José María Guido (29 August 1910 – 13 June 1975) was President of Argentina, from 30 March 1962 to 12 October 1963.

Biography

Early life 
José María Guido was born in Buenos Aires on August 29, 1910. He was one of two sons of J.M.E. Guido and Carmen Cibeda de Guido, Italian immigrants. He attended grade school in the capitol, and graduated from the University of La Plata law school in 1940.

Political career 
Guido was elected to the Argentine Senate for Río Negro Province in 1958, representing the Intransigent Radical Civic Union (UCRI).

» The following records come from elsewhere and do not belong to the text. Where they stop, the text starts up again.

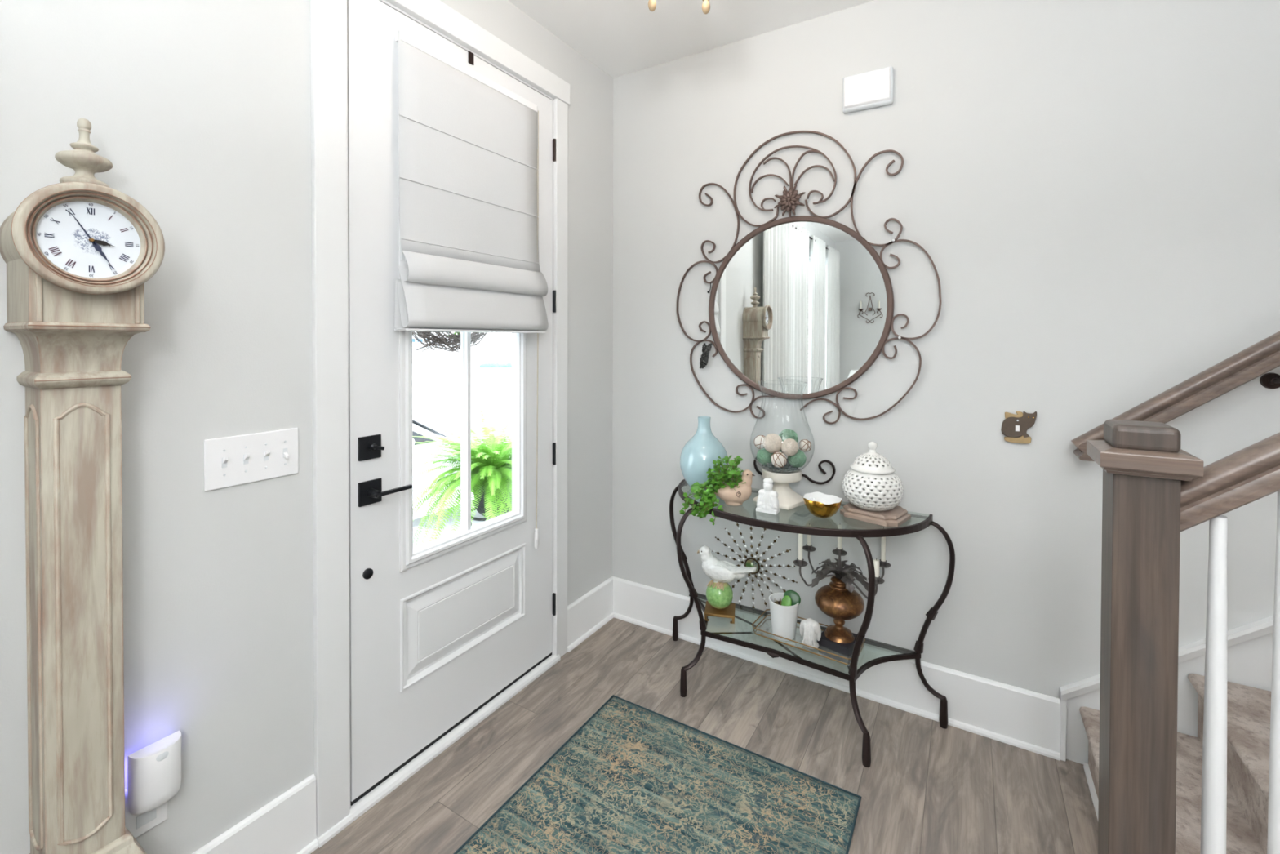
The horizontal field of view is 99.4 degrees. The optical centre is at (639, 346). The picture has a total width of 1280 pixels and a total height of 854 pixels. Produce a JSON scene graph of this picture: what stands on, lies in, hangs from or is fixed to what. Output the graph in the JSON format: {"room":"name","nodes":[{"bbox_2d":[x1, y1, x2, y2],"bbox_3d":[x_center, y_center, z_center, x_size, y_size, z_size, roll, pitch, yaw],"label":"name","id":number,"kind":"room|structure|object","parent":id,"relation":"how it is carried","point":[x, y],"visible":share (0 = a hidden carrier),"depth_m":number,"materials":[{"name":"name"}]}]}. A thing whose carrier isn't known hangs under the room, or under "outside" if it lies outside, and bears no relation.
{"room":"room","nodes":[
{"label":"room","id":0,"kind":"room"},
{"bbox_2d":[0,0,613,853],"bbox_3d":[-1.580,0.029,0.527,0.130,2.743,5.590,1,1,31],"label":"wall","id":1,"kind":"structure","parent":0,"point":[200,110],"depth_m":1.31,"materials":[{"name":"paint"}]},
{"bbox_2d":[124,787,167,838],"bbox_3d":[-1.098,1.019,1.207,0.006,0.120,0.076,1,1,31],"label":"outlet plate","id":2,"kind":"object","parent":1,"relation":"attached to","point":[137,824],"visible":0.5,"depth_m":1.20,"materials":[{"name":"white plastic"}]},
{"bbox_2d":[136,808,156,829],"bbox_3d":[-1.096,1.045,1.206,0.002,0.027,0.034,1,1,31],"label":"socket","id":3,"kind":"object","parent":2,"relation":"attached to","point":[145,820],"depth_m":1.21,"materials":[{"name":"white plastic"}]},
{"bbox_2d":[127,729,181,814],"bbox_3d":[-1.067,0.946,1.201,0.064,0.132,0.090,1,1,31],"label":"night light","id":4,"kind":"object","parent":1,"relation":"attached to","point":[154,770],"visible":1,"depth_m":1.18,"materials":[{"name":"white plastic"}]},
{"bbox_2d":[204,427,298,491],"bbox_3d":[-0.981,0.280,1.376,0.019,0.123,0.210,1,1,31],"label":"switch plate","id":5,"kind":"object","parent":1,"relation":"attached to","point":[238,460],"visible":1,"depth_m":1.36,"materials":[{"name":"white plastic"}]},
{"bbox_2d":[191,773,318,853],"bbox_3d":[-1.902,1.310,-0.136,0.026,0.196,3.858,1,1,31],"label":"baseboard","id":6,"kind":"structure","parent":1,"relation":"attached to","point":[286,824],"depth_m":1.44,"materials":[{"name":"white paint"}]},
{"bbox_2d":[315,653,560,848],"bbox_3d":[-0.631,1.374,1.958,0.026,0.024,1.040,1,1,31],"label":"trim","id":7,"kind":"structure","parent":1,"relation":"attached to","point":[394,781],"depth_m":1.83,"materials":[{"name":"white paint"}]},
{"bbox_2d":[310,0,568,837],"bbox_3d":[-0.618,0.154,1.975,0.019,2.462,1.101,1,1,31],"label":"trim","id":8,"kind":"structure","parent":1,"relation":"attached to","point":[328,17],"depth_m":1.54,"materials":[{"name":"white paint"}]},
{"bbox_2d":[347,0,555,805],"bbox_3d":[-0.612,0.148,1.992,0.102,2.430,0.920,1,1,31],"label":"door","id":9,"kind":"structure","parent":1,"relation":"in","point":[440,628],"depth_m":1.77,"materials":[{"name":"white paint"}]},
{"bbox_2d":[467,50,473,65],"bbox_3d":[-0.637,-0.742,1.991,0.055,0.654,0.024,1,1,31],"label":"hanger","id":10,"kind":"object","parent":9,"relation":"hanging from","point":[470,54],"visible":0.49,"depth_m":1.97,"materials":[{"name":"brown metal"}]},
{"bbox_2d":[412,331,497,362],"bbox_3d":[-0.707,-0.200,2.030,0.075,0.526,0.533,1,1,31],"label":"twig wreath","id":11,"kind":"object","parent":10,"relation":"hanging from","point":[437,340],"visible":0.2,"depth_m":2.00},
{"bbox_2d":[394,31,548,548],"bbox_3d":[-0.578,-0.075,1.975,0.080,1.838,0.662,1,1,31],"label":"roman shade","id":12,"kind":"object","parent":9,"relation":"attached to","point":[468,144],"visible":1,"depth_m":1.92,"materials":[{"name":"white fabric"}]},
{"bbox_2d":[385,0,570,105],"bbox_3d":[-0.613,-1.122,1.956,0.026,0.091,1.122,1,1,31],"label":"trim","id":13,"kind":"structure","parent":1,"relation":"attached to","point":[435,14],"depth_m":2.00,"materials":[{"name":"white paint"}]},
{"bbox_2d":[567,576,613,652],"bbox_3d":[-0.231,1.281,2.625,0.026,0.196,0.387,1,1,31],"label":"baseboard","id":14,"kind":"structure","parent":1,"relation":"attached to","point":[586,615],"depth_m":2.60,"materials":[{"name":"white paint"}]},
{"bbox_2d":[473,477,509,513],"bbox_3d":[-0.855,0.851,3.119,0.220,0.160,0.220,1,1,31],"label":"pot","id":15,"kind":"object","parent":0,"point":[481,508],"depth_m":3.04,"materials":[{"name":"black"}]},
{"bbox_2d":[507,0,875,78],"bbox_3d":[0.594,-1.371,-0.733,5.130,0.100,5.470,1,1,31],"label":"ceiling","id":16,"kind":"structure","parent":0,"point":[620,37],"depth_m":2.28,"materials":[{"name":"white paint"}]},
{"bbox_2d":[648,0,710,13],"bbox_3d":[0.127,-1.167,1.463,0.332,0.363,0.354,1,1,31],"label":"chandelier","id":17,"kind":"object","parent":16,"relation":"hanging from","point":[651,3],"visible":1,"depth_m":1.60,"materials":[{"name":"white glass"}]},
{"bbox_2d":[311,617,1097,853],"bbox_3d":[0.606,1.437,-0.781,5.012,0.030,5.350,1,1,31],"label":"floor","id":18,"kind":"structure","parent":0,"point":[926,787],"depth_m":1.83,"materials":[{"name":"grey wood"}]},
{"bbox_2d":[0,118,164,853],"bbox_3d":[-1.078,0.476,1.051,0.192,1.840,0.204,1,1,31],"label":"clock","id":19,"kind":"object","parent":18,"relation":"on","point":[79,252],"visible":1,"depth_m":1.03,"materials":[{"name":"beige paint"}]},
{"bbox_2d":[3,257,150,332],"bbox_3d":[-1.085,-0.104,1.050,0.171,0.151,0.164,1,1,31],"label":"hood","id":20,"kind":"object","parent":19,"relation":"attached to","point":[35,304],"depth_m":1.00,"materials":[{"name":"beige paint"}]},
{"bbox_2d":[453,694,861,853],"bbox_3d":[-0.110,1.391,1.255,0.923,0.009,1.536,1,1,31],"label":"area rug","id":21,"kind":"object","parent":18,"relation":"on","point":[633,778],"visible":1,"depth_m":1.66,"materials":[{"name":"teal carpet"}]},
{"bbox_2d":[669,479,955,767],"bbox_3d":[0.554,1.004,2.128,1.168,0.766,0.435,1,1,31],"label":"table","id":22,"kind":"object","parent":18,"relation":"on","point":[854,673],"visible":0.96,"depth_m":1.99,"materials":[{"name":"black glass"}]},
{"bbox_2d":[680,416,728,489],"bbox_3d":[0.280,0.463,2.370,0.212,0.312,0.212,1,1,31],"label":"vase","id":23,"kind":"object","parent":22,"relation":"on","point":[698,454],"visible":0.73,"depth_m":2.30,"materials":[{"name":"ceramic"}]},
{"bbox_2d":[679,455,755,524],"bbox_3d":[0.304,0.553,2.139,0.292,0.251,0.164,0,1,20],"label":"planter","id":24,"kind":"object","parent":22,"relation":"on","point":[735,493],"visible":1,"depth_m":2.13,"materials":[{"name":"ceramic"}]},
{"bbox_2d":[704,600,735,623],"bbox_3d":[0.338,1.118,2.289,0.124,0.032,0.110,0,1,11],"label":"stand","id":25,"kind":"object","parent":22,"relation":"on","point":[729,611],"visible":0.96,"depth_m":2.26,"materials":[{"name":"brown wood"}]},
{"bbox_2d":[697,545,756,608],"bbox_3d":[0.357,0.978,2.278,0.260,0.248,0.113,1,1,31],"label":"figurine","id":26,"kind":"object","parent":25,"relation":"on","point":[719,593],"visible":1,"depth_m":2.26,"materials":[{"name":"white ceramic"}]},
{"bbox_2d":[755,477,779,514],"bbox_3d":[0.483,0.561,2.053,0.085,0.128,0.055,1,1,31],"label":"figurine","id":27,"kind":"object","parent":22,"relation":"on","point":[767,501],"visible":1,"depth_m":2.04,"materials":[{"name":"white ceramic"}]},
{"bbox_2d":[752,466,804,510],"bbox_3d":[0.569,0.557,2.184,0.168,0.129,0.168,-1,1,-43],"label":"holder","id":28,"kind":"object","parent":22,"relation":"on","point":[788,499],"visible":0.8,"depth_m":2.13,"materials":[{"name":"white ceramic"}]},
{"bbox_2d":[761,466,801,483],"bbox_3d":[0.569,0.513,2.183,0.156,0.041,0.156,1,1,31],"label":"cup","id":29,"kind":"object","parent":28,"relation":"on","point":[782,477],"depth_m":2.12,"materials":[{"name":"white ceramic"}]},
{"bbox_2d":[750,381,814,471],"bbox_3d":[0.570,0.320,2.181,0.251,0.357,0.251,0,1,3],"label":"hurricane","id":30,"kind":"object","parent":28,"relation":"on","point":[757,381],"visible":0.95,"depth_m":2.16,"materials":[{"name":"clear glass"}]},
{"bbox_2d":[754,435,764,448],"bbox_3d":[0.494,0.389,2.216,0.056,0.058,0.056,1,1,31],"label":"decorative ball","id":31,"kind":"object","parent":30,"relation":"in","point":[758,440],"visible":0.76,"depth_m":2.20,"materials":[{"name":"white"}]},
{"bbox_2d":[756,448,772,464],"bbox_3d":[0.496,0.436,2.162,0.066,0.064,0.064,1,1,31],"label":"decorative ball","id":32,"kind":"object","parent":30,"relation":"in","point":[763,456],"visible":0.8,"depth_m":2.14,"materials":[{"name":"green"}]},
{"bbox_2d":[762,433,782,453],"bbox_3d":[0.523,0.380,2.140,0.077,0.077,0.077,1,1,31],"label":"decorative ball","id":33,"kind":"object","parent":30,"relation":"in","point":[772,442],"visible":0.94,"depth_m":2.11,"materials":[{"name":"beige"}]},
{"bbox_2d":[770,451,786,467],"bbox_3d":[0.539,0.439,2.110,0.060,0.062,0.060,0,1,-16],"label":"decorative ball","id":34,"kind":"object","parent":30,"relation":"in","point":[779,460],"visible":1,"depth_m":2.09,"materials":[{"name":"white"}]},
{"bbox_2d":[763,457,798,472],"bbox_3d":[0.566,0.474,2.183,0.168,0.046,0.161,0,1,-25],"label":"gravel","id":35,"kind":"object","parent":30,"relation":"in","point":[788,468],"visible":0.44,"depth_m":2.13,"materials":[{"name":"grey gravel"}]},
{"bbox_2d":[778,429,798,442],"bbox_3d":[0.594,0.371,2.180,0.078,0.079,0.078,1,1,31],"label":"decorative ball","id":36,"kind":"object","parent":30,"relation":"in","point":[784,434],"visible":0.61,"depth_m":2.16,"materials":[{"name":"green"}]},
{"bbox_2d":[781,438,799,455],"bbox_3d":[0.580,0.389,2.103,0.066,0.068,0.066,1,1,31],"label":"decorative ball","id":37,"kind":"object","parent":30,"relation":"in","point":[789,446],"visible":1,"depth_m":2.08,"materials":[{"name":"beige"}]},
{"bbox_2d":[787,448,806,467],"bbox_3d":[0.613,0.436,2.123,0.071,0.070,0.070,1,1,31],"label":"decorative ball","id":38,"kind":"object","parent":30,"relation":"in","point":[799,459],"visible":0.83,"depth_m":2.10,"materials":[{"name":"green"}]},
{"bbox_2d":[799,439,811,451],"bbox_3d":[0.653,0.391,2.146,0.046,0.049,0.048,0,1,13],"label":"decorative ball","id":39,"kind":"object","parent":30,"relation":"in","point":[805,445],"visible":1,"depth_m":2.13,"materials":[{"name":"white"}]},
{"bbox_2d":[751,608,865,666],"bbox_3d":[0.650,1.122,2.114,0.396,0.028,0.189,1,1,35],"label":"mirrored tray","id":40,"kind":"object","parent":22,"relation":"on","point":[764,628],"visible":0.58,"depth_m":2.08,"materials":[{"name":"metal"}]},
{"bbox_2d":[768,590,800,640],"bbox_3d":[0.566,1.043,2.127,0.120,0.176,0.115,1,1,31],"label":"planter","id":41,"kind":"object","parent":40,"relation":"on","point":[784,606],"visible":1,"depth_m":2.09,"materials":[{"name":"ceramic"}]},
{"bbox_2d":[800,617,821,648],"bbox_3d":[0.641,1.079,2.045,0.079,0.110,0.049,1,1,31],"label":"figurine","id":42,"kind":"object","parent":40,"relation":"on","point":[810,628],"visible":0.99,"depth_m":2.03,"materials":[{"name":"white ceramic"}]},
{"bbox_2d":[792,543,890,656],"bbox_3d":[0.762,0.950,2.069,0.335,0.364,0.223,1,1,31],"label":"candelabra","id":43,"kind":"object","parent":40,"relation":"on","point":[838,599],"visible":0.98,"depth_m":2.04,"materials":[{"name":"brown metal"}]},
{"bbox_2d":[792,558,807,566],"bbox_3d":[0.610,0.821,2.066,0.054,0.024,0.054,1,1,31],"label":"candle cup","id":44,"kind":"object","parent":43,"relation":"on","point":[797,562],"depth_m":2.06,"materials":[{"name":"grey metal"}]},
{"bbox_2d":[798,533,802,559],"bbox_3d":[0.610,0.755,2.065,0.017,0.143,0.016,1,1,31],"label":"candle","id":45,"kind":"object","parent":43,"relation":"on","point":[800,535],"visible":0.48,"depth_m":2.06,"materials":[{"name":"beige wax"}]},
{"bbox_2d":[807,522,811,545],"bbox_3d":[0.688,0.771,2.210,0.017,0.108,0.016,1,1,31],"label":"candle","id":46,"kind":"object","parent":43,"relation":"on","point":[809,536],"visible":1,"depth_m":2.20,"materials":[{"name":"beige wax"}]},
{"bbox_2d":[802,543,816,551],"bbox_3d":[0.688,0.819,2.211,0.054,0.024,0.054,1,1,31],"label":"candle cup","id":47,"kind":"object","parent":43,"relation":"on","point":[806,548],"depth_m":2.20,"materials":[{"name":"grey metal"}]},
{"bbox_2d":[831,547,847,555],"bbox_3d":[0.759,0.780,2.065,0.054,0.024,0.054,1,1,31],"label":"candle cup","id":48,"kind":"object","parent":43,"relation":"on","point":[837,552],"depth_m":2.06,"materials":[{"name":"grey metal"}]},
{"bbox_2d":[837,524,842,549],"bbox_3d":[0.760,0.727,2.065,0.017,0.118,0.016,1,1,31],"label":"candle","id":49,"kind":"object","parent":43,"relation":"on","point":[839,526],"visible":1,"depth_m":2.06,"materials":[{"name":"beige wax"}]},
{"bbox_2d":[873,559,879,579],"bbox_3d":[0.843,0.794,1.937,0.021,0.083,0.021,1,1,31],"label":"candle","id":50,"kind":"object","parent":43,"relation":"on","point":[876,562],"visible":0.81,"depth_m":1.93,"materials":[{"name":"beige wax"}]},
{"bbox_2d":[867,575,884,583],"bbox_3d":[0.843,0.830,1.937,0.054,0.024,0.054,1,1,31],"label":"candle cup","id":51,"kind":"object","parent":43,"relation":"on","point":[879,580],"depth_m":1.93,"materials":[{"name":"grey metal"}]},
{"bbox_2d":[880,526,885,561],"bbox_3d":[0.924,0.756,2.062,0.017,0.148,0.016,1,1,31],"label":"candle","id":52,"kind":"object","parent":43,"relation":"on","point":[882,539],"visible":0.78,"depth_m":2.06,"materials":[{"name":"beige wax"}]},
{"bbox_2d":[879,559,890,568],"bbox_3d":[0.924,0.824,2.063,0.054,0.024,0.054,1,1,31],"label":"candle cup","id":53,"kind":"object","parent":43,"relation":"on","point":[882,564],"depth_m":2.06,"materials":[{"name":"grey metal"}]},
{"bbox_2d":[803,491,841,518],"bbox_3d":[0.669,0.587,1.993,0.136,0.074,0.136,1,1,31],"label":"bowl","id":54,"kind":"object","parent":22,"relation":"on","point":[825,506],"visible":0.98,"depth_m":1.96,"materials":[{"name":"gold ceramic"}]},
{"bbox_2d":[809,497,817,501],"bbox_3d":[0.637,0.564,1.978,0.028,0.029,0.033,0,1,-29],"label":"cluster","id":55,"kind":"object","parent":54,"relation":"in","point":[811,499],"visible":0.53,"depth_m":1.98,"materials":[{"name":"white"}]},
{"bbox_2d":[841,441,903,511],"bbox_3d":[0.859,0.472,2.008,0.210,0.244,0.210,0,1,26],"label":"jar","id":56,"kind":"object","parent":22,"relation":"on","point":[870,471],"visible":1,"depth_m":1.94,"materials":[{"name":"white ceramic"}]},
{"bbox_2d":[840,502,911,526],"bbox_3d":[0.868,0.608,2.006,0.184,0.032,0.208,-1,1,-45],"label":"plinth","id":57,"kind":"object","parent":22,"relation":"on","point":[897,516],"visible":0.71,"depth_m":1.94,"materials":[{"name":"beige wood"}]},
{"bbox_2d":[1086,419,1203,853],"bbox_3d":[0.971,0.775,1.064,0.141,1.252,0.141,1,1,31],"label":"newel post","id":58,"kind":"object","parent":18,"relation":"on","point":[1144,464],"visible":1,"depth_m":1.02,"materials":[{"name":"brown wood"}]},
{"bbox_2d":[1180,431,1279,532],"bbox_3d":[1.987,-0.557,0.437,2.386,1.856,0.062,1,1,31],"label":"banister","id":59,"kind":"object","parent":58,"relation":"attached to","point":[1249,474],"visible":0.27,"depth_m":0.98,"materials":[{"name":"brown wood"}]},
{"bbox_2d":[1079,673,1271,853],"bbox_3d":[2.337,0.438,0.701,2.632,1.942,0.965,1,1,31],"label":"staircase","id":60,"kind":"structure","parent":18,"relation":"on","point":[1248,708],"depth_m":1.42,"materials":[{"name":"beige carpet"}]},
{"bbox_2d":[1200,515,1227,853],"bbox_3d":[1.067,0.755,1.008,0.034,0.884,0.034,1,1,31],"label":"baluster","id":61,"kind":"object","parent":60,"relation":"on","point":[1214,776],"visible":0.92,"depth_m":1.00,"materials":[{"name":"white paint"}]},
{"bbox_2d":[1266,490,1279,853],"bbox_3d":[1.140,0.722,0.963,0.034,0.950,0.034,1,1,31],"label":"baluster","id":62,"kind":"object","parent":60,"relation":"on","point":[1273,811],"visible":0.94,"depth_m":0.96,"materials":[{"name":"white paint"}]},
{"bbox_2d":[612,0,1279,697],"bbox_3d":[2.034,-1.202,1.524,5.000,5.200,0.120,1,1,31],"label":"wall","id":63,"kind":"structure","parent":0,"point":[1091,188],"depth_m":1.95,"materials":[{"name":"paint"}]},
{"bbox_2d":[712,523,797,610],"bbox_3d":[0.491,0.963,2.375,0.392,0.390,0.010,1,1,31],"label":"sunburst mirror","id":64,"kind":"object","parent":63,"relation":"attached to","point":[750,562],"visible":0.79,"depth_m":2.37,"materials":[{"name":"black metal"}]},
{"bbox_2d":[753,456,835,484],"bbox_3d":[0.645,0.517,2.289,0.342,0.110,0.011,1,1,31],"label":"hanger","id":65,"kind":"object","parent":63,"relation":"attached to","point":[821,469],"visible":0.72,"depth_m":2.23,"materials":[{"name":"black metal"}]},
{"bbox_2d":[676,130,941,424],"bbox_3d":[0.637,-0.293,2.276,1.097,1.219,0.053,1,1,31],"label":"wall mirror","id":66,"kind":"object","parent":63,"relation":"attached to","point":[797,300],"visible":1,"depth_m":2.27,"materials":[{"name":"brown metal"}]},
{"bbox_2d":[699,342,711,368],"bbox_3d":[0.299,0.042,2.482,0.065,0.118,0.024,1,1,31],"label":"ornament","id":67,"kind":"object","parent":66,"relation":"hanging from","point":[705,348],"visible":1,"depth_m":2.48,"materials":[{"name":"grey metal"}]},
{"bbox_2d":[714,221,887,394],"bbox_3d":[0.649,-0.162,2.292,0.732,0.732,0.008,1,1,31],"label":"mirror glass","id":68,"kind":"object","parent":66,"relation":"attached to","point":[797,303],"depth_m":2.27,"materials":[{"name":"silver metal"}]},
{"bbox_2d":[613,576,1060,760],"bbox_3d":[0.636,1.287,2.312,1.834,0.196,0.026,1,1,31],"label":"baseboard","id":69,"kind":"structure","parent":63,"relation":"attached to","point":[1026,719],"depth_m":2.09,"materials":[{"name":"white paint"}]},
{"bbox_2d":[842,66,893,113],"bbox_3d":[0.889,-1.005,2.125,0.184,0.140,0.040,1,1,31],"label":"door chime","id":70,"kind":"object","parent":63,"relation":"attached to","point":[874,88],"visible":1,"depth_m":2.11,"materials":[{"name":"white plastic"}]},
{"bbox_2d":[1000,411,1036,443],"bbox_3d":[1.319,0.279,1.891,0.101,0.114,0.016,1,1,31],"label":"plaque","id":71,"kind":"object","parent":63,"relation":"attached to","point":[1015,427],"visible":1,"depth_m":1.89,"materials":[{"name":"brown wood"}]},
{"bbox_2d":[1004,435,1031,443],"bbox_3d":[1.317,0.322,1.894,0.078,0.028,0.013,1,1,31],"label":"cushion","id":72,"kind":"object","parent":71,"relation":"on","point":[1017,439],"depth_m":1.89,"materials":[{"name":"beige metal"}]},
{"bbox_2d":[1059,695,1066,760],"bbox_3d":[1.428,1.285,1.834,0.016,0.215,0.022,1,1,31],"label":"trim","id":73,"kind":"structure","parent":63,"relation":"attached to","point":[1064,703],"depth_m":1.82,"materials":[{"name":"white paint"}]},
{"bbox_2d":[1059,631,1273,764],"bbox_3d":[2.525,0.306,1.169,2.566,2.195,0.006,1,1,31],"label":"trim","id":74,"kind":"structure","parent":63,"relation":"attached to","point":[1249,662],"depth_m":1.67,"materials":[{"name":"white paint"}]},
{"bbox_2d":[1059,615,1273,701],"bbox_3d":[2.520,0.208,1.158,2.566,2.005,0.028,1,1,31],"label":"trim","id":75,"kind":"structure","parent":63,"relation":"attached to","point":[1264,626],"depth_m":1.65,"materials":[{"name":"white paint"}]},
{"bbox_2d":[1071,330,1279,461],"bbox_3d":[2.469,-0.591,1.128,2.476,1.925,0.118,1,1,31],"label":"wall handrail","id":76,"kind":"object","parent":63,"relation":"attached to","point":[1263,357],"visible":0.83,"depth_m":1.58,"materials":[{"name":"brown wood"}]},
{"label":"outside","id":77,"kind":"structure","parent":0,"visible":0},
{"bbox_2d":[412,363,511,533],"bbox_3d":[-23.274,1.726,22.651,59.870,0.100,110.000,1,1,31],"label":"ground","id":78,"kind":"structure","parent":77,"point":[436,388],"depth_m":18.22,"materials":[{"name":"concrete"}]},
{"bbox_2d":[412,331,441,363],"bbox_3d":[-20.433,-3.013,46.782,9.800,8.800,4.700,0,1,-22],"label":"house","id":79,"kind":"structure","parent":78,"relation":"on","point":[433,357],"depth_m":45.60,"materials":[{"name":"white"}]},
{"bbox_2d":[412,419,511,519],"bbox_3d":[-3.179,1.191,5.063,2.044,1.500,5.172,1,1,31],"label":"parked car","id":80,"kind":"object","parent":78,"relation":"on","point":[417,427],"visible":0.1,"depth_m":5.30,"materials":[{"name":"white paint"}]},
{"bbox_2d":[441,332,511,367],"bbox_3d":[-10.851,-3.078,41.805,8.800,9.100,4.700,0,1,-15],"label":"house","id":81,"kind":"structure","parent":78,"relation":"on","point":[491,351],"depth_m":39.76,"materials":[{"name":"white"}]},
{"bbox_2d":[479,362,511,367],"bbox_3d":[-10.025,1.404,39.402,3.161,0.493,0.449,0,1,-14],"label":"hedge","id":82,"kind":"object","parent":78,"relation":"on","point":[484,365],"visible":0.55,"depth_m":39.15,"materials":[{"name":"white"}]},
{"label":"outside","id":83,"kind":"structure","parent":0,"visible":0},
{"bbox_2d":[413,525,449,547],"bbox_3d":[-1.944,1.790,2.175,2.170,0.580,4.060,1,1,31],"label":"floor","id":84,"kind":"structure","parent":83,"point":[421,535],"depth_m":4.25,"materials":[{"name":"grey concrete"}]},
{"bbox_2d":[412,406,511,544],"bbox_3d":[-0.859,0.942,3.099,1.006,1.101,1.023,0,1,-24],"label":"potted fern","id":85,"kind":"object","parent":84,"relation":"on","point":[490,491],"visible":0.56,"depth_m":2.92,"materials":[{"name":"green plant"}]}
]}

He was elected Provisional President of the Senate and became first in line to the Presidency following the resignation of Vice-President Alejandro Gómez.

Presidency
Following the provincial victory of the newly re-legalised Peronists, the military deposed President Arturo Frondizi but reluctantly allowed Guido to assume the Presidency, with the support of the Supreme Court of Argentina. Guido thus became the only civilian to take power in Argentina by military coup.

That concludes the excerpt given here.